Em sua explanação durante o evento, Picchetti mencionou que a palavra do ano de 2025 poderia ser incerteza.

“A gente está num mundo agora que a gente não sabe se vai continuar. Mas por enquanto é um mundo diferente de tudo que a gente conheceu. Não é só variáveis econômicas se comportando de alguma forma muito diferente. Institucionalmente você tem um presidente dos Estados Unidos atacando o chairman do FED (Federal Reserve), questionando a legitimidade e a autonomia do FED. Isso tem um impacto muito grande, inclusive ao longo do tempo. De você criar um ambiente institucional onde o impacto sobre o preço dos ativos é uma coisa muito grande”, ressaltou Picchetti.

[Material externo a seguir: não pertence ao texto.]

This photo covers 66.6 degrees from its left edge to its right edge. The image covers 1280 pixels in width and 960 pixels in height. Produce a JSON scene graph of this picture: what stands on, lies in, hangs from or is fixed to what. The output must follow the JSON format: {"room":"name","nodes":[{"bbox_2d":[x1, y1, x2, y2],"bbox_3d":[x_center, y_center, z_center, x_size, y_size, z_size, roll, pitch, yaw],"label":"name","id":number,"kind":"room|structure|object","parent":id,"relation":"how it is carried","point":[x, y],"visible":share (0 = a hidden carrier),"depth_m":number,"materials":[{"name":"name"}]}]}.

O diretor lembrou os reflexos de medidas do governo do presidente norte-americano Donald Trump sobre títulos do governo americano, considerados porto seguro especialmente em momentos de aversão a riscos.

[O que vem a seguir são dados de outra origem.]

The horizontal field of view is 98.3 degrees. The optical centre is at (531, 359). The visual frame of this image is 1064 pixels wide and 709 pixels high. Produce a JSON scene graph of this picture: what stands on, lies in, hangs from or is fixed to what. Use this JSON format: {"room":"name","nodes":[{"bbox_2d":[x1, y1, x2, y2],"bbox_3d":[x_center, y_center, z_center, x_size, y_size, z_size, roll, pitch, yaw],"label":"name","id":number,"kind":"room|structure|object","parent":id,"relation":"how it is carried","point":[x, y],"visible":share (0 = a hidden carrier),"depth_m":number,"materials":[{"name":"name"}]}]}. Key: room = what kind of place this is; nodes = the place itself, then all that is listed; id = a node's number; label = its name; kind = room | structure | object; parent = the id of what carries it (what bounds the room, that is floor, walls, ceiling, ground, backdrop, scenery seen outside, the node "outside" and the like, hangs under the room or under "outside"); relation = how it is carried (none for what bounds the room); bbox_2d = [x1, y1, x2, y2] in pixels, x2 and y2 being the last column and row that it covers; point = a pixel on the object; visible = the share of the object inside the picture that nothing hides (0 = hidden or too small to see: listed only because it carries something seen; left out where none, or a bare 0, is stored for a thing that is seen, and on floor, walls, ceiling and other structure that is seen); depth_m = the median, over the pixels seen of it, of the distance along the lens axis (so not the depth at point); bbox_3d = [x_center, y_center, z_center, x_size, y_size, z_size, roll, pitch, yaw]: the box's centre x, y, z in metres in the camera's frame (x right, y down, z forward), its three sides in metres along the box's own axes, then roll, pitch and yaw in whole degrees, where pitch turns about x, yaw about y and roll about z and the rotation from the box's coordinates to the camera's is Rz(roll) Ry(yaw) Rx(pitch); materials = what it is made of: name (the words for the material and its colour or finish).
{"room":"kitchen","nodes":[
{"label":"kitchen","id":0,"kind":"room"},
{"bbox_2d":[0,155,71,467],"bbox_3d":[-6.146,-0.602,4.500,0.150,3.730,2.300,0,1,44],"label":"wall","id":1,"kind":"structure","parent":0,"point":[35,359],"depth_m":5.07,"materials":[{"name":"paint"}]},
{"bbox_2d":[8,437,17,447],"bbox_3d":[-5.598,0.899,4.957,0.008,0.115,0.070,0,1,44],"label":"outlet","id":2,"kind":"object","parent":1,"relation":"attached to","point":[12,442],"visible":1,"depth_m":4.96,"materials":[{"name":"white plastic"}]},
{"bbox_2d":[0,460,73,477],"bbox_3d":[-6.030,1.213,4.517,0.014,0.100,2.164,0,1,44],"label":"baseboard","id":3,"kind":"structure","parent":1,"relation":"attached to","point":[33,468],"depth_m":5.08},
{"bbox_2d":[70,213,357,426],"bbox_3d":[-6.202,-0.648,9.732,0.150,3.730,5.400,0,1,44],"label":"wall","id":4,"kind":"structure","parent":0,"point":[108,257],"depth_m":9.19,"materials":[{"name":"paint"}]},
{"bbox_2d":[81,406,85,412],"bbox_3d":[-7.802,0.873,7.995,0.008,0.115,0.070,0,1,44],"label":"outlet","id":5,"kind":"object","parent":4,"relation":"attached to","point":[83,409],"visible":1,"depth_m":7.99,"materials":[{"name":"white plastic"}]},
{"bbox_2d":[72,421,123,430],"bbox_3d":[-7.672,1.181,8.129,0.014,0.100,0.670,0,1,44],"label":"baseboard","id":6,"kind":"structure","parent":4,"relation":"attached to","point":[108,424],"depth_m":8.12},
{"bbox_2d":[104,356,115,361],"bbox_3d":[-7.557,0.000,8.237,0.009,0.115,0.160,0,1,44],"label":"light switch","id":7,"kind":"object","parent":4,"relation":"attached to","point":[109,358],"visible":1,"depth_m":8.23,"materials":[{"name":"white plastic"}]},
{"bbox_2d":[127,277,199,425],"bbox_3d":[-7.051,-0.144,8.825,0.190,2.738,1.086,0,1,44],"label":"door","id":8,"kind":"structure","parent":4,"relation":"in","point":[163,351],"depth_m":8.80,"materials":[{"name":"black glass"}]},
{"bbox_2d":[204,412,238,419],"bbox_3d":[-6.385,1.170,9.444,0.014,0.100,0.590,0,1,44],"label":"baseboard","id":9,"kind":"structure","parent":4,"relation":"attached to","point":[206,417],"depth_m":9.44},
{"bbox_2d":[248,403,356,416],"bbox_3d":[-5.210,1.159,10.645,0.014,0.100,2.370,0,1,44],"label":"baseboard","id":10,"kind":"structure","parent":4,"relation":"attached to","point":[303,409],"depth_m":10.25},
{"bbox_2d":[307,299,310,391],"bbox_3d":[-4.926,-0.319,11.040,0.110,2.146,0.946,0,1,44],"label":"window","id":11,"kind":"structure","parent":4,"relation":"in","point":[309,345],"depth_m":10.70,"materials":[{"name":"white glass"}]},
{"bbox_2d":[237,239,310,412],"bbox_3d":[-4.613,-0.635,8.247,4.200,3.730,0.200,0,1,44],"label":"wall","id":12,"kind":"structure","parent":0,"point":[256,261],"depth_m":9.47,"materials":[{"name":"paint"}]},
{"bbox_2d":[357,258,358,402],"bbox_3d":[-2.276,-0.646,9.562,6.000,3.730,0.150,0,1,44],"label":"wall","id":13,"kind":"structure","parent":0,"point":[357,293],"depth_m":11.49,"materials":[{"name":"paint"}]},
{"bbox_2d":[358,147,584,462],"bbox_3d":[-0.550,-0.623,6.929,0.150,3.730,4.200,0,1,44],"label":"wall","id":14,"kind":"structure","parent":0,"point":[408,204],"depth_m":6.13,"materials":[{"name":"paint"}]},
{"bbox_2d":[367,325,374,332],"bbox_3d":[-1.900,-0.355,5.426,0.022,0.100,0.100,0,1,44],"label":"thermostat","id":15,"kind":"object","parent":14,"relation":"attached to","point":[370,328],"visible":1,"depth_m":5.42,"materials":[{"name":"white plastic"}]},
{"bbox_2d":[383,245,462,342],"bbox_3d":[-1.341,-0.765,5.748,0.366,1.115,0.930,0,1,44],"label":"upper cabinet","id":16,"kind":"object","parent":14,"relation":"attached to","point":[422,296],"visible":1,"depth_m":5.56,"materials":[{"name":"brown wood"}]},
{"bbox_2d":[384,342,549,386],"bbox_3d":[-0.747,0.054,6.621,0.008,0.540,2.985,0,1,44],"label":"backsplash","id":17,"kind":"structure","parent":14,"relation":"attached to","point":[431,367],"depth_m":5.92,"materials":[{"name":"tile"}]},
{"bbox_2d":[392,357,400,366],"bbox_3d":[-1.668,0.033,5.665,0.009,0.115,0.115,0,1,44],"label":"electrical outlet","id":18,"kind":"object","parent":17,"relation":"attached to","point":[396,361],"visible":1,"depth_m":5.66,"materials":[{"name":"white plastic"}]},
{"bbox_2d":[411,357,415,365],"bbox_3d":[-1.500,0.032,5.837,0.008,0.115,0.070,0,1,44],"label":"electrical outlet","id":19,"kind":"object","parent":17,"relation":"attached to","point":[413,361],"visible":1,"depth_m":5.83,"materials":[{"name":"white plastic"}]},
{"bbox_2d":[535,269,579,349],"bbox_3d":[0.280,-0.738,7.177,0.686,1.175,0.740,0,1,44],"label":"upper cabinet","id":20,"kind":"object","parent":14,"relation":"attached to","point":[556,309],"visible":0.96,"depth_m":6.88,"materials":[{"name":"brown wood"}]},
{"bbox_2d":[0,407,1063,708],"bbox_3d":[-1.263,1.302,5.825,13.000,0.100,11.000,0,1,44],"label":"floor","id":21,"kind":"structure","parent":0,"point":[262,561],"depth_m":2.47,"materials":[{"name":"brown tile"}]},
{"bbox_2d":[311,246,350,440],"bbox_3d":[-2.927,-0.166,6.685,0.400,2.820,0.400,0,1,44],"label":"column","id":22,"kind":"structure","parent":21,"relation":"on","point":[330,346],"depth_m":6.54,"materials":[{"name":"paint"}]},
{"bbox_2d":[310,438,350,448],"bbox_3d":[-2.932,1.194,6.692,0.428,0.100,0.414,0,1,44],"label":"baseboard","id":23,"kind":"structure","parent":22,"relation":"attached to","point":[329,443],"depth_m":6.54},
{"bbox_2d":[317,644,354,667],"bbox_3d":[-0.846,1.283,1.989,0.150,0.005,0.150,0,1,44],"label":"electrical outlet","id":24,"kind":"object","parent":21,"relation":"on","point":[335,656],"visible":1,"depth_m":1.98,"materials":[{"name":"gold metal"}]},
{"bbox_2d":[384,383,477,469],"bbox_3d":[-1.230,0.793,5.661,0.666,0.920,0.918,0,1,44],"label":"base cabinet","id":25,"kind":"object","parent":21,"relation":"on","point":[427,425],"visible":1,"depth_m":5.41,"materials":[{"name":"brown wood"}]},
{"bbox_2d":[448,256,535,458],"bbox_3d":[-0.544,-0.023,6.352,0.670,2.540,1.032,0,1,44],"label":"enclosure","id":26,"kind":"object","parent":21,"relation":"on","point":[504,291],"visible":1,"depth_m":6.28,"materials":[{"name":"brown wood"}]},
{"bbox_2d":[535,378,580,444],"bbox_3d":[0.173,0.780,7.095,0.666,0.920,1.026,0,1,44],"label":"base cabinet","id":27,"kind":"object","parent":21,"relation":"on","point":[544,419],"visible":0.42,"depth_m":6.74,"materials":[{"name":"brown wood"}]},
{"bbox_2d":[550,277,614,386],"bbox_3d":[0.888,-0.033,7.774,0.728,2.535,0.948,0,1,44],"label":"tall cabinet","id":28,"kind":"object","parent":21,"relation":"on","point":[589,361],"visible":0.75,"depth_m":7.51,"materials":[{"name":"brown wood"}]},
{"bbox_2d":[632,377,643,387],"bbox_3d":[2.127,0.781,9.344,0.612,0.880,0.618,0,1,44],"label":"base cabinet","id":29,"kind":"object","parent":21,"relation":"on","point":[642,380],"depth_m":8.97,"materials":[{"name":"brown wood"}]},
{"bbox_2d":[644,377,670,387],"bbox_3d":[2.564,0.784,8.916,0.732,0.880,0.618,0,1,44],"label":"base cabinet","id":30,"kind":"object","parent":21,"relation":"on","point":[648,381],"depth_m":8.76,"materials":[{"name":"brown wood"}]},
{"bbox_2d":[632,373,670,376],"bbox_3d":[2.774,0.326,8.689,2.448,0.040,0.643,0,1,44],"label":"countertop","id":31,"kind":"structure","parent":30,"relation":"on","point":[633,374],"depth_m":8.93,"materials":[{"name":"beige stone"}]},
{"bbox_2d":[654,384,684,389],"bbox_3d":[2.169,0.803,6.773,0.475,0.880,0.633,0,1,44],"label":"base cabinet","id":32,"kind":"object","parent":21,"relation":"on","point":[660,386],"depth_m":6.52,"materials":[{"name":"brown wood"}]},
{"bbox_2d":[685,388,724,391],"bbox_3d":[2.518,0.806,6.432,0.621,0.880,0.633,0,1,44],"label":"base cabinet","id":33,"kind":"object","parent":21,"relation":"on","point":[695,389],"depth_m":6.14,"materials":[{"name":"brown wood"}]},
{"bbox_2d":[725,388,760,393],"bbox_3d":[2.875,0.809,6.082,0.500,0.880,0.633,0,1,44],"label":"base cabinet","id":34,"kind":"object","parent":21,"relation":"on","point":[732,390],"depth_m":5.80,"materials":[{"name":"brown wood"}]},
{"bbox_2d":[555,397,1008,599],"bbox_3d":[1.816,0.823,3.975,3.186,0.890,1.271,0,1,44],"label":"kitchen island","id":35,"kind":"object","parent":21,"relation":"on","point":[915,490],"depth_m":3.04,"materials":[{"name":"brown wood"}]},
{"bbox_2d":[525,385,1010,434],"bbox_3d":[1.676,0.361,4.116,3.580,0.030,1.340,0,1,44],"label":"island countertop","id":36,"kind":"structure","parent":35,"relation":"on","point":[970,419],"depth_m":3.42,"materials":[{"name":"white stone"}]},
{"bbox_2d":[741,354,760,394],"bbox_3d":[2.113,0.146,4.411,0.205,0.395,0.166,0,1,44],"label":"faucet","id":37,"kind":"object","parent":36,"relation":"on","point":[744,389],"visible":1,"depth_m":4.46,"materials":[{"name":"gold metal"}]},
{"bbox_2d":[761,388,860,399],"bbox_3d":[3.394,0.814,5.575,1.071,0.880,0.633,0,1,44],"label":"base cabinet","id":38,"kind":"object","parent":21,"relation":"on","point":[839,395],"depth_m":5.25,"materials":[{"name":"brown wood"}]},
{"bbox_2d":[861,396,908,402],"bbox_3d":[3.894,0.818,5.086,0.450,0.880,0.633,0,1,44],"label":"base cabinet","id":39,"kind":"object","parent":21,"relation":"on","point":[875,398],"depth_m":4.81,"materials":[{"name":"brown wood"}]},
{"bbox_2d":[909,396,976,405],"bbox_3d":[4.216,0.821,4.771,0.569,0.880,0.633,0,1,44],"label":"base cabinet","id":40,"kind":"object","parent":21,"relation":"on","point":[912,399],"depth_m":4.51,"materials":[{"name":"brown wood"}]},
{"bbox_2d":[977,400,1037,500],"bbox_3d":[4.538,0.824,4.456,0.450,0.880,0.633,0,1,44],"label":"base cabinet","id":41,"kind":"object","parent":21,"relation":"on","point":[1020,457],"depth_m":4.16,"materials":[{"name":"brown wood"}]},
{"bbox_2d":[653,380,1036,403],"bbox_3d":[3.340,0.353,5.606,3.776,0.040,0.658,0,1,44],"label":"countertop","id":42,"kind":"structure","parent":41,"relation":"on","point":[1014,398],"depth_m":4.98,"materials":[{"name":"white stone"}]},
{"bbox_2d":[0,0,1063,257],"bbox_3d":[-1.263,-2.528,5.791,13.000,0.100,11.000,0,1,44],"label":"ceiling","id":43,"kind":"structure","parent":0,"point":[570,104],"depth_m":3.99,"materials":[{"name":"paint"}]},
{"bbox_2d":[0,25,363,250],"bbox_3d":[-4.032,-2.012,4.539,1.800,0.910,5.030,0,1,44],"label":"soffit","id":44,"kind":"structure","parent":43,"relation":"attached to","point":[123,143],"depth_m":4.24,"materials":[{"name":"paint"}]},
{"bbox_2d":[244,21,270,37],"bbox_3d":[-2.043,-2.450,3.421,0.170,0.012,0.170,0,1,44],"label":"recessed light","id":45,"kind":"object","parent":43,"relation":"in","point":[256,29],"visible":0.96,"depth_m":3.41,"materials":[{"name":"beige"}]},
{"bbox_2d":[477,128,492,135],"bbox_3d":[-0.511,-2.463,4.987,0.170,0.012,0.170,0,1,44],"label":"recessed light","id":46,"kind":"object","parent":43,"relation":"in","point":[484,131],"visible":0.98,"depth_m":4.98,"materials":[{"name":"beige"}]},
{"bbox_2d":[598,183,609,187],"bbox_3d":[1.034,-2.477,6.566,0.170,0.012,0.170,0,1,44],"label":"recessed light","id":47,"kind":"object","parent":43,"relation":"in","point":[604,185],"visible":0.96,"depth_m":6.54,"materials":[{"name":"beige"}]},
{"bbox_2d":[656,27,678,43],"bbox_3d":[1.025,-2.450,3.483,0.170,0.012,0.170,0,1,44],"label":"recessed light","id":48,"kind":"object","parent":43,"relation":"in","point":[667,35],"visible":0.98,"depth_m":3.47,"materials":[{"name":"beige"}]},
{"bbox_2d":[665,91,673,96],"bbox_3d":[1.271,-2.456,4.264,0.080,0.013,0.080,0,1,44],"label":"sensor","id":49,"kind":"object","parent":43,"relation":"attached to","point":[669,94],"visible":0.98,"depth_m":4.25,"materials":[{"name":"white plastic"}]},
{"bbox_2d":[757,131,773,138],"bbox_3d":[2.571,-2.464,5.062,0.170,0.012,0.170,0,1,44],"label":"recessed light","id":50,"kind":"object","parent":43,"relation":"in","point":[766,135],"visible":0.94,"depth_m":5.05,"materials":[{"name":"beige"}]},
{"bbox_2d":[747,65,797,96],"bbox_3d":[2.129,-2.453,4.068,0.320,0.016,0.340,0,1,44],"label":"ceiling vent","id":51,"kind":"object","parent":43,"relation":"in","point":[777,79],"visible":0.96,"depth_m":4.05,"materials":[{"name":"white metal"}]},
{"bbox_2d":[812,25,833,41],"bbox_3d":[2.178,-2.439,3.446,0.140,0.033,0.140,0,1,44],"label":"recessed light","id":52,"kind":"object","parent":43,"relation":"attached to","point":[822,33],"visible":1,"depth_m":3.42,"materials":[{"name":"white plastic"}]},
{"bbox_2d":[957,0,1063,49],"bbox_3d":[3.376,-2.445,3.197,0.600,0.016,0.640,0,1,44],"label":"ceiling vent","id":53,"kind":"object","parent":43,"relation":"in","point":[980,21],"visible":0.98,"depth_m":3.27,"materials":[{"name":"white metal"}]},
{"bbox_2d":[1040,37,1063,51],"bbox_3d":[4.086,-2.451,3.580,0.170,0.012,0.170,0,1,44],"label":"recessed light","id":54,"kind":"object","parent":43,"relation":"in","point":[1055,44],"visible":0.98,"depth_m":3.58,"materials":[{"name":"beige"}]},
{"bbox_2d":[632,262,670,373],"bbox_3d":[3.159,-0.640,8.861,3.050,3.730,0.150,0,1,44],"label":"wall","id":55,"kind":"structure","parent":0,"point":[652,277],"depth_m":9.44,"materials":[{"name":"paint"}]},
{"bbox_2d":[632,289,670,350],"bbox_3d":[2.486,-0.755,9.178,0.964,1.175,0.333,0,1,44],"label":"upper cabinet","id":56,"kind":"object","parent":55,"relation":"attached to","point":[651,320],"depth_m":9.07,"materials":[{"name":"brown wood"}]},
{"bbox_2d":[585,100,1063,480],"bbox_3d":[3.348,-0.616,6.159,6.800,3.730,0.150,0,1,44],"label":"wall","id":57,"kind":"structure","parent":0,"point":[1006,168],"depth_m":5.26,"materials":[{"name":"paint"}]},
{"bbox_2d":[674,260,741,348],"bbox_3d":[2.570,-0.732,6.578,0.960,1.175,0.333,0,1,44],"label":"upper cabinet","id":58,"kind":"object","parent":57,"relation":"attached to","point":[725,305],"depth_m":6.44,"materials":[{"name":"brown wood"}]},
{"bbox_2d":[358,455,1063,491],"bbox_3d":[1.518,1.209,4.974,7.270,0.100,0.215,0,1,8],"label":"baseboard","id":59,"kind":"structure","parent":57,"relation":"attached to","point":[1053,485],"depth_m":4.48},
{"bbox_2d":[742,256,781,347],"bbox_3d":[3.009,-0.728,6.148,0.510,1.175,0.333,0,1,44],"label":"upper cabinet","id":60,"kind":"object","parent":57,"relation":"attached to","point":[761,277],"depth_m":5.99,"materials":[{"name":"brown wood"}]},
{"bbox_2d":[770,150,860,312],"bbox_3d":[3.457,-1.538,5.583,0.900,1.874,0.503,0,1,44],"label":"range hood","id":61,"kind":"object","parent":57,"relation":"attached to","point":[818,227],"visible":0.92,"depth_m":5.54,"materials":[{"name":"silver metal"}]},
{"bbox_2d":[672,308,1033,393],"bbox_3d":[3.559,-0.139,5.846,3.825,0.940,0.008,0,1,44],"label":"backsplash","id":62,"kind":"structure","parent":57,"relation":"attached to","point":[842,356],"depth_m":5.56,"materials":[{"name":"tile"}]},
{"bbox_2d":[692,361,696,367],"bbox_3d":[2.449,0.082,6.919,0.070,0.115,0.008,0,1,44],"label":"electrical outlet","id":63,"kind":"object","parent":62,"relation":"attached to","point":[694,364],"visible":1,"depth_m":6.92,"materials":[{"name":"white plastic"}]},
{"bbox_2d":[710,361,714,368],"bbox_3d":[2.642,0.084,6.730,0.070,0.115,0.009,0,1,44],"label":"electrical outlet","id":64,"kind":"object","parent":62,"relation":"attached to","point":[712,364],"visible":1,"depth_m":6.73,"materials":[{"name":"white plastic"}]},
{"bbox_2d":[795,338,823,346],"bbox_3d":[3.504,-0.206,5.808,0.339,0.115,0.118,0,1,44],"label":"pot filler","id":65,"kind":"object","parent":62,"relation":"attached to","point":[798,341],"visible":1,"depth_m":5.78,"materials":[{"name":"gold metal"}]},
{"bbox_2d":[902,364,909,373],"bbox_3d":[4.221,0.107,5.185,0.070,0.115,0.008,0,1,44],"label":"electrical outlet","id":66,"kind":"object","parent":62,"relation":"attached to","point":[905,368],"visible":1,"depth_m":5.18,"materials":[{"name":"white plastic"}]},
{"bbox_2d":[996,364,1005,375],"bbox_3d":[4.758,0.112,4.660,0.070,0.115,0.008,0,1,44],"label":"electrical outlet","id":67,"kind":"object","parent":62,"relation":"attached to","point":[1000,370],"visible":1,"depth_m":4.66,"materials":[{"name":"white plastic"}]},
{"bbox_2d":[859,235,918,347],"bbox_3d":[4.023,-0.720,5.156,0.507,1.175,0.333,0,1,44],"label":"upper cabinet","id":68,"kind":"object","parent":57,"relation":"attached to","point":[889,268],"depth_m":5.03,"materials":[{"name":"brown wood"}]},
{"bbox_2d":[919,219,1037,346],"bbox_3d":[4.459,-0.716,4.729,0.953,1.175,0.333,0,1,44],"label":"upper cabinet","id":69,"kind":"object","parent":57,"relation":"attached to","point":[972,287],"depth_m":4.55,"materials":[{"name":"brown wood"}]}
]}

“Esse que é o grande desafio agora. Você está vivendo um mundo onde institucionalmente você tem várias ameaças para um conjunto de coisas que de alguma forma ou de outra eram bem entendidas e funcionaram bem no mundo. Comércio é outra delas. A gente sabe, desde o século XIX, que comércio explora vantagem relativas entre os países, é uma coisa que faz todo mundo melhorar. Parece que a gente desaprendeu isso, retrocedeu 200 anos”, disse Picchetti.

Segundo ele, eventos extremos em geral dificultam projeção para cenários na condução da política monetária.

“Incerteza realmente é uma situação que você não consegue nem probabilisticamente fazer uma projeção robusta acerca dela. Então é um desafio, porque não tem a amostra para você fazer isso. Quantos 11 de setembro você teve na vida? Quantos Liberation days? Quando aparece é o tal do cisne negro. Agora, esse é um desafio para o formulador de política econômica, porque você tem que tomar decisão”, contou. “Eu estava tentando trazer do debate, de como a literatura evoluiu em casos como esse, você aliar, dependendo do estágio, do ciclo que você está, de aperto monetário, dependendo das condições, você explorar esse trade-off, esse compromisso entre gradualismo e choques muito fortes.”